This earnest Western drama can't overcome characters who are thinly drawn (and not very smart) and the constantly shaking, headache-inducing camerawork. Star Allyn co-wrote the screenplay, while his brother Conor Allyn directed, and it seems that they had something very well-intentioned in mind: a portrayal of the immigrant experience told from the point of view of sympathetic White people. But that's not really who should be telling immigrants' stories, and it turns out quite awkwardly, from the overall approach to individual moments.

There's a strange chase scene featuring a truck following a horse and a moment in which Jackson drinks from a water hole that his horse refuses to touch (he should have known better). A would-be suspenseful sequence involving a drive-by shooting is rendered confusing by poor editing and too many close-ups, and there's even a montage sequence accompanied by a mournful song.
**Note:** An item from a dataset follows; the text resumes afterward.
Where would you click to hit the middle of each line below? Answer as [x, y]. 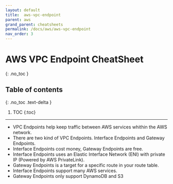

A villainous character with shaved, dyed punk-rock hair and tattoos who keeps turning up to cause trouble is a one-dimensional annoyance, all fake swagger and threat. After nearly 115 minutes of No Man's Land, it becomes clear that even Jackson isn't much of a character. He's so single-minded that no gray areas are revealed to make him feel more human, not even a near-flirtation with the lovely Victoria (Esmeralda Pimentel), who's never seen again. It's a shame that the movie doesn't quite work, when the brothers seemed to try so hard.

Talk to your kids about ...

  • Families can talk about No Man's Land's violence. How strong is it? How did it make you feel? Is it meant to be shocking or exciting?

  • How does the film depict its Mexican characters? Do they have their own strength or point of view? Are they stereotyped? What's the impact of the fact that White men are the ones telling this story?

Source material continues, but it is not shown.